:: Input data

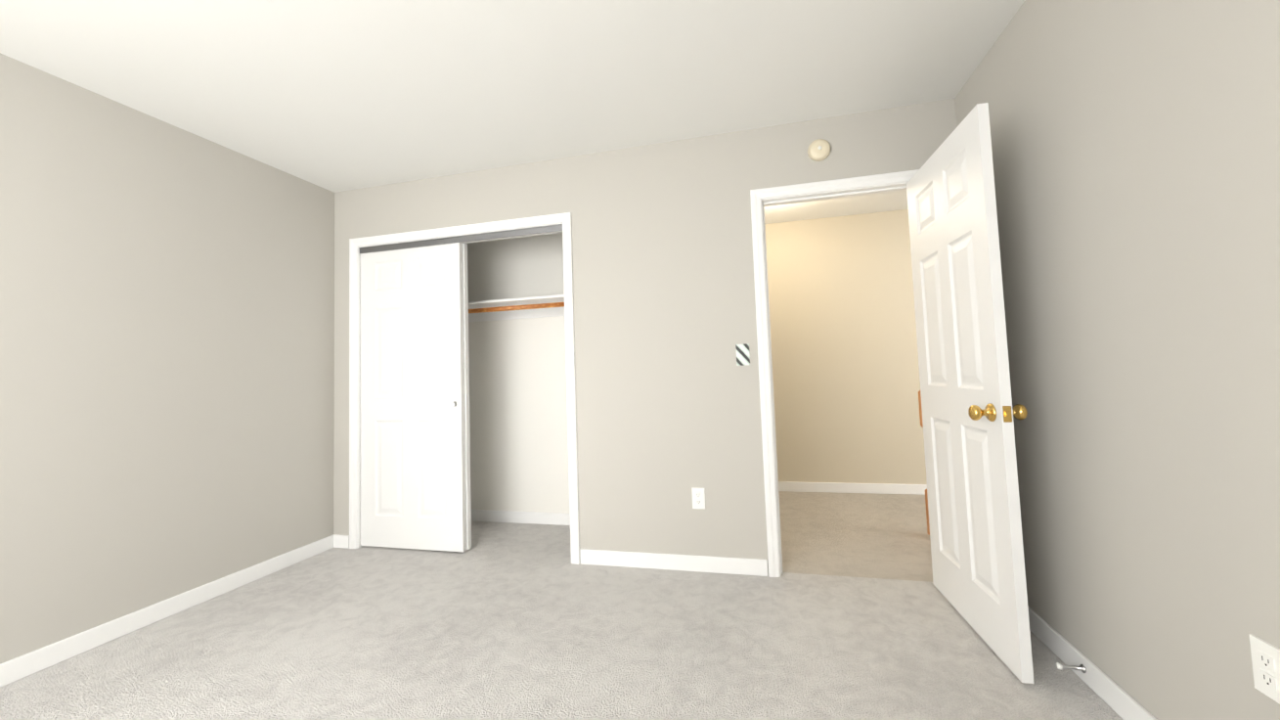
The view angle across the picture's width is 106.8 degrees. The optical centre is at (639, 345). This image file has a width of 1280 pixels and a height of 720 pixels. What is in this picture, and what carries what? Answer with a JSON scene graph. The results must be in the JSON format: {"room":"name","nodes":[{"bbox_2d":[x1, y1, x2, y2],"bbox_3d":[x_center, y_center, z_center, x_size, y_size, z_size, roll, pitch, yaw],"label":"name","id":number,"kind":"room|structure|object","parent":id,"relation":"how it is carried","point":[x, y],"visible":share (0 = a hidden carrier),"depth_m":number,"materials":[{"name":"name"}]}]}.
{"room":"empty bedroom","nodes":[
{"label":"empty bedroom","id":0,"kind":"room"},
{"bbox_2d":[0,52,334,663],"bbox_3d":[-2.531,0.068,1.805,0.110,2.440,4.600,-3,-3,14],"label":"wall","id":1,"kind":"structure","parent":0,"point":[166,360],"depth_m":2.26,"materials":[{"name":"grey paint"}]},
{"bbox_2d":[0,534,333,687],"bbox_3d":[-2.512,1.224,1.395,0.014,0.085,3.706,-3,-3,14],"label":"baseboard","id":2,"kind":"structure","parent":1,"relation":"attached to","point":[29,663],"depth_m":2.21,"materials":[{"name":"white wood"}]},
{"bbox_2d":[0,0,1024,223],"bbox_3d":[0.868,-1.296,2.251,6.620,0.100,6.970,-3,-3,14],"label":"ceiling","id":3,"kind":"structure","parent":0,"point":[335,96],"depth_m":2.07,"materials":[{"name":"white paint"}]},
{"bbox_2d":[466,232,569,513],"bbox_3d":[-0.982,0.126,3.733,1.970,2.440,0.110,-3,-3,14],"label":"wall","id":4,"kind":"structure","parent":0,"point":[518,421],"depth_m":3.66,"materials":[{"name":"white paint"}]},
{"bbox_2d":[468,294,564,321],"bbox_3d":[-1.096,-0.264,3.566,1.852,0.108,0.303,-3,-3,14],"label":"closet shelf","id":5,"kind":"object","parent":4,"relation":"attached to","point":[520,308],"visible":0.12,"depth_m":3.52,"materials":[{"name":"white wood"}]},
{"bbox_2d":[471,509,570,525],"bbox_3d":[-1.008,1.301,3.618,1.856,0.085,0.014,-3,-3,14],"label":"baseboard","id":6,"kind":"structure","parent":4,"relation":"attached to","point":[556,518],"depth_m":3.58,"materials":[{"name":"white wood"}]},
{"bbox_2d":[0,490,1123,719],"bbox_3d":[0.902,1.241,2.117,6.510,0.100,6.970,-3,-3,14],"label":"floor","id":7,"kind":"structure","parent":0,"point":[372,633],"depth_m":1.94,"materials":[{"name":"grey carpet"}]},
{"bbox_2d":[918,390,929,534],"bbox_3d":[1.796,0.704,2.736,0.120,1.042,0.658,-3,-3,14],"label":"stair railing","id":8,"kind":"object","parent":7,"relation":"on","point":[926,496],"visible":0.02,"depth_m":3.04,"materials":[{"name":"brown wood"}]},
{"bbox_2d":[333,98,956,574],"bbox_3d":[-0.219,0.050,2.867,3.870,2.440,0.110,-3,-3,14],"label":"wall","id":9,"kind":"structure","parent":0,"point":[668,404],"depth_m":2.73,"materials":[{"name":"grey paint"}]},
{"bbox_2d":[332,533,349,548],"bbox_3d":[-2.005,1.310,3.184,0.134,0.085,0.014,-3,-3,14],"label":"baseboard","id":10,"kind":"structure","parent":9,"relation":"attached to","point":[340,541],"depth_m":3.17,"materials":[{"name":"white wood"}]},
{"bbox_2d":[360,242,466,551],"bbox_3d":[-1.520,0.328,3.157,0.775,1.985,0.038,-3,-3,14],"label":"closet door","id":11,"kind":"structure","parent":9,"relation":"in","point":[413,465],"depth_m":3.14,"materials":[{"name":"white wood"}]},
{"bbox_2d":[359,223,562,253],"bbox_3d":[-1.198,-0.692,3.142,1.508,0.039,0.076,-3,-3,14],"label":"trim","id":12,"kind":"structure","parent":9,"relation":"attached to","point":[521,233],"depth_m":3.08,"materials":[{"name":"white wood"}]},
{"bbox_2d":[349,212,580,564],"bbox_3d":[-1.163,0.291,3.091,1.550,2.050,0.114,-3,-3,14],"label":"door frame","id":13,"kind":"structure","parent":9,"relation":"attached to","point":[359,400],"depth_m":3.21,"materials":[{"name":"white wood"}]},
{"bbox_2d":[462,242,471,549],"bbox_3d":[-1.502,0.329,3.195,0.775,1.985,0.035,-3,-3,14],"label":"closet door","id":14,"kind":"structure","parent":9,"relation":"in","point":[466,400],"depth_m":3.10,"materials":[{"name":"white wood"}]},
{"bbox_2d":[579,548,767,575],"bbox_3d":[0.165,1.204,2.650,1.058,0.085,0.014,-3,-3,14],"label":"baseboard","id":15,"kind":"structure","parent":9,"relation":"attached to","point":[717,564],"depth_m":2.63,"materials":[{"name":"white wood"}]},
{"bbox_2d":[691,486,705,509],"bbox_3d":[0.324,0.844,2.631,0.070,0.115,0.009,-3,-3,14],"label":"outlet","id":16,"kind":"object","parent":9,"relation":"attached to","point":[698,498],"visible":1,"depth_m":2.63,"materials":[{"name":"white plastic"}]},
{"bbox_2d":[735,343,750,365],"bbox_3d":[0.565,0.048,2.607,0.072,0.118,0.015,-3,-3,14],"label":"switch plate","id":17,"kind":"object","parent":9,"relation":"attached to","point":[742,355],"visible":1,"depth_m":2.61,"materials":[{"name":"white plastic"}]},
{"bbox_2d":[807,138,830,161],"bbox_3d":[0.964,-1.056,2.551,0.116,0.116,0.038,-3,-3,14],"label":"smoke detector","id":18,"kind":"object","parent":9,"relation":"attached to","point":[818,150],"visible":1,"depth_m":2.54,"materials":[{"name":"beige plastic"}]},
{"bbox_2d":[750,169,919,576],"bbox_3d":[1.090,0.160,2.530,0.884,2.092,0.130,-3,-3,14],"label":"door frame","id":19,"kind":"structure","parent":9,"relation":"attached to","point":[757,196],"depth_m":2.56,"materials":[{"name":"white wood"}]},
{"bbox_2d":[906,102,1034,683],"bbox_3d":[1.360,0.148,2.022,0.177,2.014,0.774,-3,-3,14],"label":"entry door","id":20,"kind":"structure","parent":9,"relation":"in","point":[969,412],"depth_m":1.87,"materials":[{"name":"white painted wood"},{"name":"polished brass"}]},
{"bbox_2d":[764,209,926,484],"bbox_3d":[1.715,0.065,4.273,3.010,2.440,0.110,-3,-3,14],"label":"wall","id":21,"kind":"structure","parent":0,"point":[844,353],"depth_m":4.19,"materials":[{"name":"beige paint"}]},
{"bbox_2d":[778,481,926,494],"bbox_3d":[1.720,1.238,4.150,2.960,0.085,0.014,-3,-3,14],"label":"baseboard","id":22,"kind":"structure","parent":21,"relation":"attached to","point":[872,488],"depth_m":4.11,"materials":[{"name":"white wood"}]},
{"bbox_2d":[954,0,1279,719],"bbox_3d":[1.250,-0.136,0.535,0.110,2.440,3.940,-3,-3,14],"label":"wall","id":23,"kind":"structure","parent":0,"point":[1135,147],"depth_m":1.30,"materials":[{"name":"grey paint"}]},
{"bbox_2d":[1055,662,1086,672],"bbox_3d":[1.465,1.094,1.618,0.078,0.026,0.026,-3,-3,14],"label":"door stop","id":24,"kind":"object","parent":23,"relation":"attached to","point":[1061,666],"visible":1,"depth_m":1.61,"materials":[{"name":"silver metal"}]},
{"bbox_2d":[1027,606,1157,719],"bbox_3d":[1.229,1.041,0.475,0.014,0.085,3.706,-3,-3,14],"label":"baseboard","id":25,"kind":"structure","parent":23,"relation":"attached to","point":[1115,696],"depth_m":1.57,"materials":[{"name":"white wood"}]},
{"bbox_2d":[1248,633,1279,704],"bbox_3d":[1.347,0.695,1.017,0.009,0.115,0.070,-3,-3,14],"label":"outlet","id":26,"kind":"object","parent":23,"relation":"attached to","point":[1265,658],"visible":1,"depth_m":1.02,"materials":[{"name":"white plastic"}]}
]}

::::

Take every line from the data that contains the word "beige".

{"bbox_2d":[807,138,830,161],"bbox_3d":[0.964,-1.056,2.551,0.116,0.116,0.038,-3,-3,14],"label":"smoke detector","id":18,"kind":"object","parent":9,"relation":"attached to","point":[818,150],"visible":1,"depth_m":2.54,"materials":[{"name":"beige plastic"}]},
{"bbox_2d":[764,209,926,484],"bbox_3d":[1.715,0.065,4.273,3.010,2.440,0.110,-3,-3,14],"label":"wall","id":21,"kind":"structure","parent":0,"point":[844,353],"depth_m":4.19,"materials":[{"name":"beige paint"}]},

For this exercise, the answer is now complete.